Iniencephaly is included here as it has features of both a cranial and a spinal lesion.

• This is a rare abnormality with a prevalence of 0.1–10:10,000 births. It has a pronounced female predilection F9: M1.

• This is a rare dysraphic malformation which has three major primary defects: a deficient occiput and inion combined with rachischisis of the cervical and thoracic spine with retroflexion of the head.

• The exact aetiology is unknown, but seasonal and yearly variations exist.

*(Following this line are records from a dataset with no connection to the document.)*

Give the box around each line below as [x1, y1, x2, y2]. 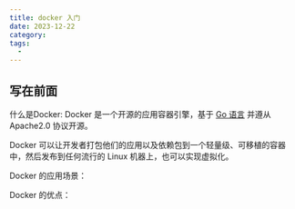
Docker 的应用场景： [9, 170, 87, 181]
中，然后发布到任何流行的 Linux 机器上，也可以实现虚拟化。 [9, 151, 234, 162]
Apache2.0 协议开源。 [9, 120, 93, 131]
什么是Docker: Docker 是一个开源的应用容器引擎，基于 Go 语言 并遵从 [9, 108, 271, 119]
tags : [9, 38, 30, 48]
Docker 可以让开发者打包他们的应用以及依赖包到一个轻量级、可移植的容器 [9, 139, 287, 150]
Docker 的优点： [9, 189, 71, 200]
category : [9, 30, 47, 39]
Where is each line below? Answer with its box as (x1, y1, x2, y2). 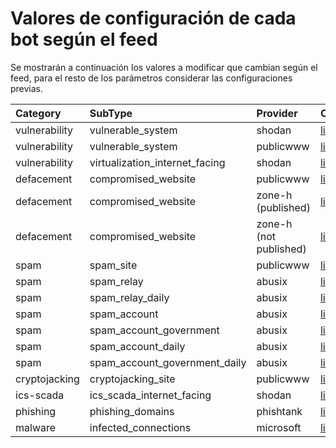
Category (15, 106, 62, 120)
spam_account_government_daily (89, 355, 247, 369)
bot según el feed (10, 28, 158, 51)
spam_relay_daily (89, 290, 170, 304)
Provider (256, 106, 298, 120)
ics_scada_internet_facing (89, 388, 212, 402)
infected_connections (89, 420, 192, 434)
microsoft (256, 420, 302, 434)
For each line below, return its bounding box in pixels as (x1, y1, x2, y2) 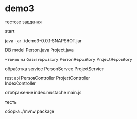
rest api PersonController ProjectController (5, 75, 90, 81)
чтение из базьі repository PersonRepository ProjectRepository (5, 56, 133, 62)
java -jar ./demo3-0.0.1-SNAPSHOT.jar (5, 37, 82, 44)
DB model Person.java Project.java (5, 47, 74, 53)
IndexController (5, 80, 36, 86)
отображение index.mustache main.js (5, 89, 82, 95)
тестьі (5, 99, 18, 104)
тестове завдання (5, 19, 42, 25)
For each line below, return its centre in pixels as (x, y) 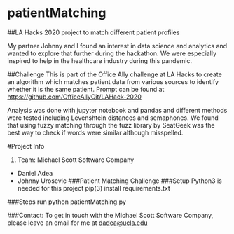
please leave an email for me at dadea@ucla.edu (78, 223)
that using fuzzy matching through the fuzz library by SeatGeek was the (111, 125)
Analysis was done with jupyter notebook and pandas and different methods (117, 110)
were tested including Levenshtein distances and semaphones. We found (113, 118)
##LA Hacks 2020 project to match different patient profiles (94, 32)
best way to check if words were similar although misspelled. (95, 132)
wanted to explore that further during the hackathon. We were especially (112, 53)
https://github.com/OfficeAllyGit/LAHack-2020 (74, 97)
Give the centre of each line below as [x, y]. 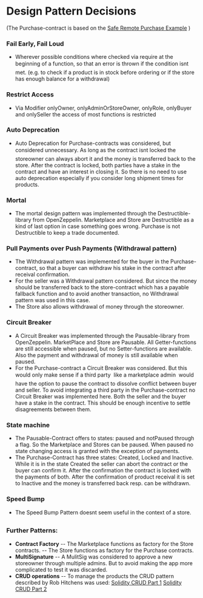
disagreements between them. [53, 409]
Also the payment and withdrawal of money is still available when [96, 355]
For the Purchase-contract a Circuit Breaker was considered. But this [101, 368]
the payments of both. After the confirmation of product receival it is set [105, 477]
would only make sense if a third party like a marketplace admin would [104, 375]
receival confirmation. [42, 275]
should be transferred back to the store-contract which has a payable [102, 287]
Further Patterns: [32, 531]
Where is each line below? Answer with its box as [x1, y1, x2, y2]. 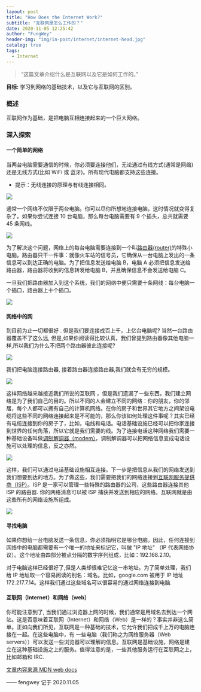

Other contributing factors include low parity and low socioeconomic status.

The diagnostic criteria for iniencephaly are:

• A variably sized deficit of the occipital bones resulting in an enlarged foramen magnum ( Figure 12-14 ).

  

• Partial or total absence of several cervical and thoracic vertebrae with incomplete closure of the vertebral arches and/or bodies. Any vertebrae that are visible are often abnormally fused to each other.

• Significant shortening of the spinal column due to marked lordosis and hyperextension of the malformed cervical–thoracic spine.

• The profound fixed hyperextension and lack of a neck will result in an upward-turned face and mandibular skin directly in continuity with the skin of the chest ( Figures 12-15 and 12-16 ) and the fetal occiput will be adjacent to the thoracic spine ( Figure 12-16 ).

  
  

There are almost always (84% of cases) additional abnormalities in this invariably fatal defect.

Open Spinal Dysraphisms

Spinal cord malformations are collectively referred to as spinal dysraphisms. They are generated from defects occurring in the early embryologic stages of gastrulation (weeks 2–3), primary neurulation (weeks 3–4), and secondary neurulation (weeks 5–6).

Spina Bifida

Incidence: 1 in 1000 at birth. There is a higher prevalence in Whites and in Hispanics than in African-Americans and Asians. The birth prevalence of spina bifida is slowly decreasing due to the increased prenatal detection rate.